Trata-se de AÇÃO DECLARATÓRIA DE INEXIGIBILIDADE E INEXISTÊNCIA DE DÉBITO C/C INDENIZAÇÃO POR DANOS MORAIS E COM PEDIDO DE TUTELA DE URGÊNCIA ANTECIPADA cujas partes Autora e Ré são as indicadas em epígrafe.
Em resumo, a parte autora alega não ter débito com a empresa Ré que justificasse a negativação, requerendo que a Requerida exclua de imediato seu nome do cadastro de inadimplentes (SPC/SERASA), inscrito indevidamente em decorrência do contrato 00000000000128587637. Ao final, pede a declaração da inexistência do débito, a retirada do nome do autor dos órgãos de proteção ao crédito e a condenação da requerida por danos morais.
Sendo importante para a formação do convencimento deste Juízo, registro que a inicial foi protocolada em 16/02/2022; a inicial consta instruída com o documento de ID 30350226 - Documento de Comprovação (CONSULTA NEGATIVAÇÃO) , constando negativação pelo BANCO DO BRASIL S.A com vencimento em 28/09/2020.
Frustrada a conciliação.
Contestação nos autos, onde a parte promovida BANCO DO BRASIL S.A alegou que: "tem-se que a operação em tela se deu em conformidade com as regras de segurança do Banco, com a autorização o da solicitação condicionada a uma série de perguntas a respeito do cliente e de suas informações pessoais.
Na ocasião, o agente estava munido de todas as informações necessárias para solicitar a prestação de aval por meio de atendimento em agência.".
O julgamento conforme o estado do processo é de rigor, porquanto despicienda a produção de prova em audiência (art. 355, I, CPC).
De fato, o juiz é o destinatário das provas (art. 370, CPC), de modo que, sendo impertinente a instauração da fase instrutória, impõe-se o prematuro desate da causa, em homenagem ao direito fundamental à razoável duração do processo (art. 5º, LXXVIII, CF/88).
Passo à análise do mérito. No caso em apreço, a parte autora afirma que tomou conhecimento que seu nome estava incluso no sistema de proteção ao crédito (SPC/SERASA), proveniente de um débito no valor de R$ 5.145,94 (cinco mil cento e quarenta e cinco reais e noventa e quatro centavos) referente ao contrato de nº 00000000000128587637.
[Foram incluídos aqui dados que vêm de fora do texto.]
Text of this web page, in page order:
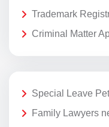
Trademark
Criminal Matter
Special Leave
Family Lawyers
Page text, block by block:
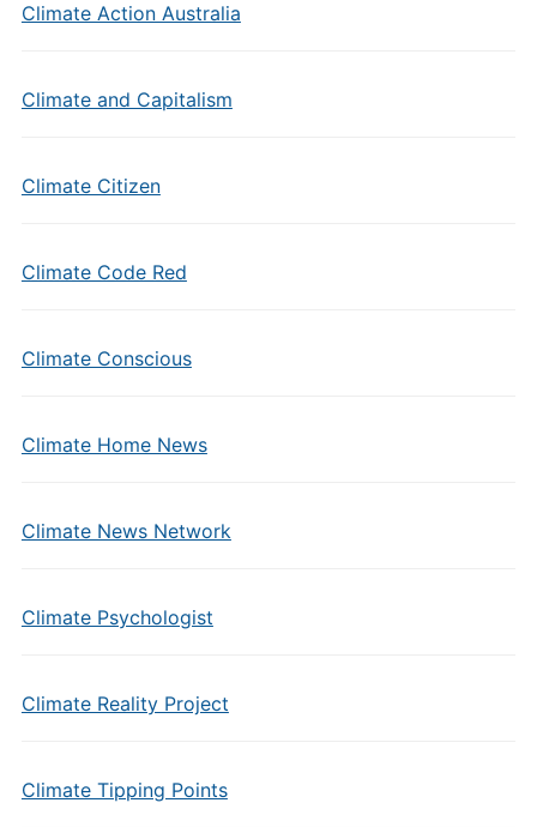
Climate Action Australia
Climate and Capitalism
Climate Citizen
Climate Code Red
Climate Conscious
Climate Home News
Climate News Network
Climate Psychologist
Climate Reality Project
Climate Tipping Points
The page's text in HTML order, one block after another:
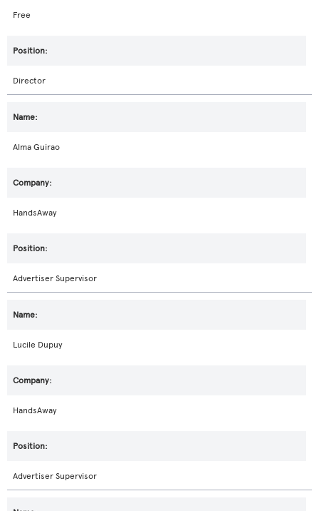
Free
Director
Alma Guirao
HandsAway
Advertiser Supervisor
Lucile Dupuy
HandsAway
Advertiser Supervisor
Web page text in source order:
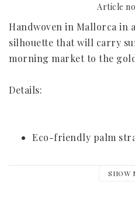
Already Found Your Hotel?
The Person Behind Your
Let's Connect
Terms & Conditions
Article
Handwoven in Mallorca in
silhouette that will carry
morning market to the
Details:
Eco-friendly palm
Available in 2 sizesSHOW

Para comprovar a negativação, acostou aos autos documento da consulta ao serviço de proteção ao crédito, no qual constata-se realmente a negativação em seu nome, CPF, tendo como credora a parte ré.
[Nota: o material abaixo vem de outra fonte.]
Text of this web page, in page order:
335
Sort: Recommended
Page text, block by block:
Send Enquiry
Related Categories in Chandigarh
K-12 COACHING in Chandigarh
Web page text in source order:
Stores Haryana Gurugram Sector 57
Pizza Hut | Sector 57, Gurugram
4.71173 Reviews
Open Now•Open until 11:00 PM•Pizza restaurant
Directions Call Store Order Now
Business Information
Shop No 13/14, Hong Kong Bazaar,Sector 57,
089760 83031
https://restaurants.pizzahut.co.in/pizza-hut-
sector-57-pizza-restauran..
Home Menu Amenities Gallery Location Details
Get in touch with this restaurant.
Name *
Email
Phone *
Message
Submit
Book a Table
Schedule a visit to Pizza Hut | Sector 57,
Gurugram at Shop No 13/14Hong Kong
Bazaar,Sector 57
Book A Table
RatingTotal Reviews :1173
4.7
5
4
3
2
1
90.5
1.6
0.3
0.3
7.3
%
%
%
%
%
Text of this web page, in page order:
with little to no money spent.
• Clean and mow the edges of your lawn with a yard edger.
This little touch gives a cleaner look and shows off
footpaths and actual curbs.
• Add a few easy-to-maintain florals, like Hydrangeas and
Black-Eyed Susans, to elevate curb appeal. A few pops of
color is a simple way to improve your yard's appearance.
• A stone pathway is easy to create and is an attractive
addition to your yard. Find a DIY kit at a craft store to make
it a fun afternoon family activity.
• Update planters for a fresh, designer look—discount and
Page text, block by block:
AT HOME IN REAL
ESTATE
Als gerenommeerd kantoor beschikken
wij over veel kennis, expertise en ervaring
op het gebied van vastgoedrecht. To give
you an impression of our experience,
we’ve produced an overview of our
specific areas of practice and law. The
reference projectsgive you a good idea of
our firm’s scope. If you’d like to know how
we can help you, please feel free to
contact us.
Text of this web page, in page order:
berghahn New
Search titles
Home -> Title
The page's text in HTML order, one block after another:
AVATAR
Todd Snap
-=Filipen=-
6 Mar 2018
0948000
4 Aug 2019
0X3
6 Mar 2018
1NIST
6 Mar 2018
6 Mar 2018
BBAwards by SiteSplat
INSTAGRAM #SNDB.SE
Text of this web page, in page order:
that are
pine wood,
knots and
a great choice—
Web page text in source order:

Registrou, inclusive, ocorrência policial. A Ré, entretanto, não colacionou contrato ou meio de prova que justificasse a origem da negativação. Do que consta nos autos, é certo que não existem documentos trazidos ao processo pelo promovido acerca da existência de uma relação jurídica entre as partes.
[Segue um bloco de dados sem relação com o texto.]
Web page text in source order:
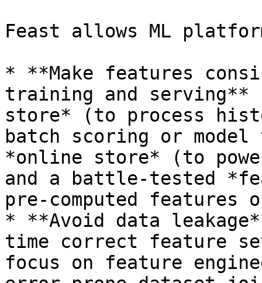
Feast allows ML
* **Make features
training and serving**
store* (to process
batch scoring or
*online store* (to
and a battle-tested
pre-computed features
* **Avoid data
time correct feature
focus on feature
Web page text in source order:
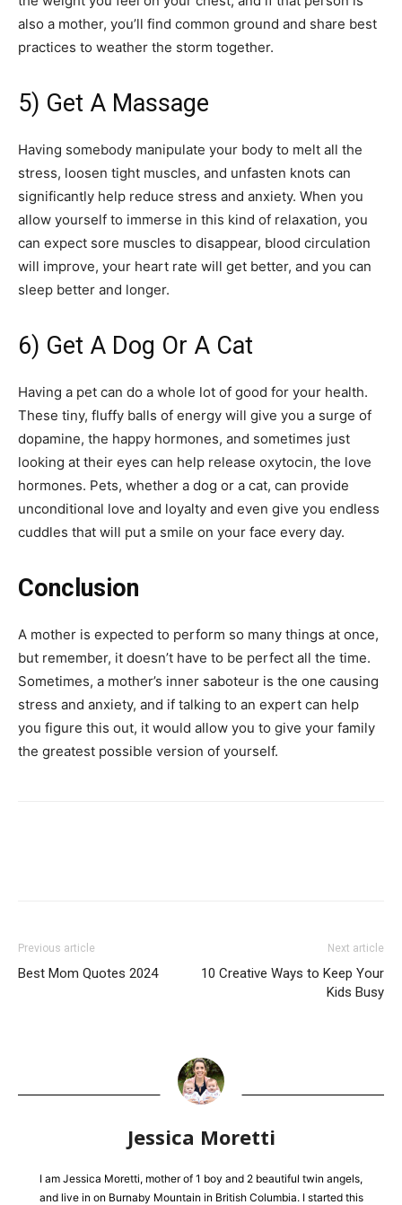
also a mother, you’ll find common ground and share best
practices to weather the storm together.
5) Get A Massage
Having somebody manipulate your body to melt all the
stress, loosen tight muscles, and unfasten knots can
significantly help reduce stress and anxiety. When you
allow yourself to immerse in this kind of relaxation, you
can expect sore muscles to disappear, blood circulation
will improve, your heart rate will get better, and you can
sleep better and longer.
6) Get A Dog Or A Cat
Having a pet can do a whole lot of good for your health.
These tiny, fluffy balls of energy will give you a surge of
dopamine, the happy hormones, and sometimes just
looking at their eyes can help release oxytocin, the love
hormones. Pets, whether a dog or a cat, can provide
unconditional love and loyalty and even give you endless
cuddles that will put a smile on your face every day.
Conclusion
A mother is expected to perform so many things at once,
but remember, it doesn’t have to be perfect all the time.
Sometimes, a mother’s inner saboteur is the one causing
stress and anxiety, and if talking to an expert can help
you figure this out, it would allow you to give your family
the greatest possible version of yourself.
Previous article
Best Mom Quotes 2024
Next article
10 Creative Ways to Keep Your
Kids Busy
Jessica Moretti
I am Jessica Moretti, mother of 1 boy and 2 beautiful twin angels,
and live in on Burnaby Mountain in British Columbia. I started this
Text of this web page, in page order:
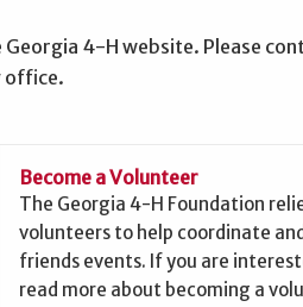
4-H website. Please
office.
Become a Volunteer
The Georgia 4-H Foundation
volunteers to help coordinate
friends events. If you are
read more about becoming a
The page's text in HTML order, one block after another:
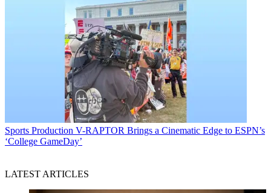
Sports Production V-RAPTOR Brings a Cinematic Edge to ESPN’s
‘College GameDay’
LATEST ARTICLES

Portanto, nota-se que a empresa não se desencarrega do ônus que lhe incumbia, sobretudo por deter melhores condições técnicas de produzir referida prova. Então, reputo, assim, indevida a negativação do nome da autora e, consequentemente, declaro inexistente o débito que a originou.
No tocante aos danos morais, em se tratando de indevida inscrição perante o cadastro de inadimplentes, o dano moral está in re ipsa, ou seja, pouco importa que inexista prova nos autos quanto ao efetivo prejuízo sofrido em virtude do evento danoso.
O que releva é que o registro levado a efeito era indevido, configurando o ilícito, do qual o dano moral é indissociável. Nesta esteira, decidiu o C.
Tribunal de Justiça do Distrito Federal: APELAÇÃO CÍVEL.
DIREITO DO CONSUMIDOR.
DIREITO CIVIL. INSCRIÇÃO INDEVIDA DE NOME DE CONSUMIDOR EM CADASTROS DE PROTEÇÃO AO CRÉDITO.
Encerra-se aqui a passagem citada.